Yes, I think what is being done is that AC is used and they are calculating the delta V and delta I at each sample point of the Sine Wave
No, the peak current will not change from cycle to cycle, but it would all along each cycle.

It could be that they are calculating the instantaneous change in voltage with respect to the instantaneous change in current along that sine wave. Dividing the 2 will give the internal resistance.

Now, who am I to say how they are actually doing it. All I am saying is that they are calculating the internal resistance based on the principles of my circuit and equations.

snakebite wrote:

nice device. i need to get one. the dick smith esr works well on batteries but lacks resolution on the very low end where it is most desired.

Yes, very nice indeed!
I want one too. $58 on AliExpress

dchomak wrote:

Now, who am I to say how they are actually doing it.

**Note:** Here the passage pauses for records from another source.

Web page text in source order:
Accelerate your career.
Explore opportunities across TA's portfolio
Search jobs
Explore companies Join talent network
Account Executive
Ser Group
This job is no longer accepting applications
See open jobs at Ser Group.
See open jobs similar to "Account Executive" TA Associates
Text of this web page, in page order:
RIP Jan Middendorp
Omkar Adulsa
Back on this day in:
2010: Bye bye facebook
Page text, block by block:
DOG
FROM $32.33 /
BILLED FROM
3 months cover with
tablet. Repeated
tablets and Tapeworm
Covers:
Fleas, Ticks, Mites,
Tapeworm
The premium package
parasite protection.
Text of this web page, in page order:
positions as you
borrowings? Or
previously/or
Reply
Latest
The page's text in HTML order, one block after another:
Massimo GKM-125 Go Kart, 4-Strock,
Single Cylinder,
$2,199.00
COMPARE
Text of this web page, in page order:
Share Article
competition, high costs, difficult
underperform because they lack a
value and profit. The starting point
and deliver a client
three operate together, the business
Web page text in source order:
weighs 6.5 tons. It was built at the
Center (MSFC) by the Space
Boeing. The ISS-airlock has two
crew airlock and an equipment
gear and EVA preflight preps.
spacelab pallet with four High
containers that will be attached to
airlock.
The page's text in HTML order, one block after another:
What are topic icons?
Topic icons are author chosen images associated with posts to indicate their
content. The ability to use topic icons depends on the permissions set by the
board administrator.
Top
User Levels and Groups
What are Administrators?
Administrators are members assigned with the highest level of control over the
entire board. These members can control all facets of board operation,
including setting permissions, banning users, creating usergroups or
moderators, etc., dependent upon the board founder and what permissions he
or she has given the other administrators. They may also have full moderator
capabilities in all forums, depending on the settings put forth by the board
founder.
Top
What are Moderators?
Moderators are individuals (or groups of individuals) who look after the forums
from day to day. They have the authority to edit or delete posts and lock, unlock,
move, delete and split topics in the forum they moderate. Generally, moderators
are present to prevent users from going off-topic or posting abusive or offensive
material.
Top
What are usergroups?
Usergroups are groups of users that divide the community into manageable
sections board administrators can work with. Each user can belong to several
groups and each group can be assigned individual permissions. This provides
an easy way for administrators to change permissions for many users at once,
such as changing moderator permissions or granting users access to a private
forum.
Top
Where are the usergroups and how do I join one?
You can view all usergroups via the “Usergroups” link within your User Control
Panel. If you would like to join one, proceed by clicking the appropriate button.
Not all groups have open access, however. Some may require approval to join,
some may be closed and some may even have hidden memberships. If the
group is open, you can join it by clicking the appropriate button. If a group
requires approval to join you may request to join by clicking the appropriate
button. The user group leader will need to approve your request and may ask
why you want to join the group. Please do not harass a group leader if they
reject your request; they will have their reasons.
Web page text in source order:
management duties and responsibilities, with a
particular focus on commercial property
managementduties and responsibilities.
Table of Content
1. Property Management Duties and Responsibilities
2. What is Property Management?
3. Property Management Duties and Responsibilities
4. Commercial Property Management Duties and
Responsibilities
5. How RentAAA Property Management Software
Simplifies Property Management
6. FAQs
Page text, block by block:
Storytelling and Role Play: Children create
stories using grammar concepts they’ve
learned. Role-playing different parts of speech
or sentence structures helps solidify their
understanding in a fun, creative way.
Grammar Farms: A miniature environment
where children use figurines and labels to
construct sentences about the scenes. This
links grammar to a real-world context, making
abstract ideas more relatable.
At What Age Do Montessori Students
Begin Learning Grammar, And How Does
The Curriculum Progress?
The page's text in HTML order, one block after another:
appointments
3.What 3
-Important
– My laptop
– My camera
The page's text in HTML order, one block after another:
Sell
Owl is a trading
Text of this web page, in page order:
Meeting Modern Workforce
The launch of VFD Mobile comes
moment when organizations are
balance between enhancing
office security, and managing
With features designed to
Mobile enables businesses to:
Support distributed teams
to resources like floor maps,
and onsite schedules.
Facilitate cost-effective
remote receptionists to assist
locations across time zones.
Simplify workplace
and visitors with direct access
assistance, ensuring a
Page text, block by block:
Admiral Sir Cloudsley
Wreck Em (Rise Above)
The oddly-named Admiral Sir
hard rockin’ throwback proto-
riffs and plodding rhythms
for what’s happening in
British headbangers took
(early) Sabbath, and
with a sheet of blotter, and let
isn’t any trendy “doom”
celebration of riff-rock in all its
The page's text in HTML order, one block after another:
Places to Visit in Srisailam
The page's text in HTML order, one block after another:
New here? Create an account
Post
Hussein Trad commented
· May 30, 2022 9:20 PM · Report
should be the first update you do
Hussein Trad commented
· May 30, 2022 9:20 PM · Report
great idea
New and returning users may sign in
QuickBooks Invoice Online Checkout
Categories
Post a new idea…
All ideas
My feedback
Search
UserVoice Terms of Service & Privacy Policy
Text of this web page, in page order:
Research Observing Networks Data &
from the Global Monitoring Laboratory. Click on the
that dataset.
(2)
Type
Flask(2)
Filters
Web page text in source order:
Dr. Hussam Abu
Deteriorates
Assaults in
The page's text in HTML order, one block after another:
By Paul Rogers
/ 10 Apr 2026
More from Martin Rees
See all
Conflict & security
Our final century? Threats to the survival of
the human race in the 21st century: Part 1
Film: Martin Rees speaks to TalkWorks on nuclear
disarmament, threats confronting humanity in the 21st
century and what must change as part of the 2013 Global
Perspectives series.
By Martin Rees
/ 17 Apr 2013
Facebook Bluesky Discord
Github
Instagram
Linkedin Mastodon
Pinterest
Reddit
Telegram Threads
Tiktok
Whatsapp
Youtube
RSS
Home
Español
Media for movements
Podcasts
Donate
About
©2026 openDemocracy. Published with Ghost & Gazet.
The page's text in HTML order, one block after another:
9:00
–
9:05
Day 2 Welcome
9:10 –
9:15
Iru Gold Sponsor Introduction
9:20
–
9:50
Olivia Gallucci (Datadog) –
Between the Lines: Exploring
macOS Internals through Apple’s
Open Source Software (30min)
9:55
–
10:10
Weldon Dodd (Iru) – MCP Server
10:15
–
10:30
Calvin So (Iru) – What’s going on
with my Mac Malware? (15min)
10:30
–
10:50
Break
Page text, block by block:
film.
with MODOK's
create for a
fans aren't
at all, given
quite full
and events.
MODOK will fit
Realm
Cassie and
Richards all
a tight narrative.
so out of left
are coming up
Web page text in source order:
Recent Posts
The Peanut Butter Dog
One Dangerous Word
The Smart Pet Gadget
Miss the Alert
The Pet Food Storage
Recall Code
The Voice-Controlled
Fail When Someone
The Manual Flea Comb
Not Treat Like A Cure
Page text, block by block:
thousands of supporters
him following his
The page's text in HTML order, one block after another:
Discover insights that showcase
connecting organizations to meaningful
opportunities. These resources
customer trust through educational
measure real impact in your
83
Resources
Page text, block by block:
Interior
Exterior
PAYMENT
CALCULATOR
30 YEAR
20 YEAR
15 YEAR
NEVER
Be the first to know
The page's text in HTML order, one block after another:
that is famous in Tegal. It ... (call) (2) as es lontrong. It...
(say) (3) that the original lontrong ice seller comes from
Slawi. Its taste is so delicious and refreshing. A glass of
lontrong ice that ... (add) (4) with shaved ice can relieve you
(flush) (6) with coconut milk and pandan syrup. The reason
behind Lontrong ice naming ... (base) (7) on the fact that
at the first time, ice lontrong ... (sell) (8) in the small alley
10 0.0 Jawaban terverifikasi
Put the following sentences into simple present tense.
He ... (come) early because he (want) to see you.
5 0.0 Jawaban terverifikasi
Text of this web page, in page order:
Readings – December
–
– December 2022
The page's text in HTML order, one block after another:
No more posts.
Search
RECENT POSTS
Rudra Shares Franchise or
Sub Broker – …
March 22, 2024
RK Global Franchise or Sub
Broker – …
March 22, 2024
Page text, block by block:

All I am saying is that they are calculating the internal resistance based on the principles of my circuit and equations.

As long as you circuit can measure AC only need to divide voltage with current, no need to use the DC formulas.
You can find it all in my article about resistance/impedance: http://lygte-info.dk/info/Internal%20impedance%20UK.html

Pardon my ignorance, will the internal resistance measurement be affected if the battery is fully charged or fully drained?

I notice most of the cells above are measured with DC voltage at around 3.5-3.6v

Wow, that Samsung 21700 30T looks like it could deliver the highest current of any cell I’ve seen. I see articles saying it’s a Panny/Tesla 21700 competetor cell. Looking at the reviews, very impressive.

lawallac wrote:

Wow, that Samsung 21700 30T looks like it could deliver the highest current of any cell I’ve seen. I see articles saying it’s a Panny/Tesla 21700 competetor cell. Looking at the reviews, very impressive.

That 30T cost me a battery holder during test, my holder could not handle 50A

d_t_a wrote:

Pardon my ignorance, will the internal resistance measurement be affected if the battery is fully charged or fully drained?

It will increase when the battery is close to empty.

HKJ wrote:

d_t_a wrote:

Pardon my ignorance, will the internal resistance measurement be affected if the battery is fully charged or fully drained?

It will increase when the battery is close to empty.

Will the difference be significant for that same battery? (eg. measuring the same battery at 3.0v vs 3.6v vs 4.2v)
or will there be a big variance depending on the type/chemistry/age of the battery?

I saw the sudden cut out in the graph. 50A just wow. That explains it. Thanks for testing it though!

For flashlight use the relevant measurement for battery resistance is the DC IR. As mentioned this meter measures something different which might or might not be useful.

All these measurements seem very close. Some batteries listed I would have thought to have higher resistance. So these are very accurate numbers? Shows perception does not mean much.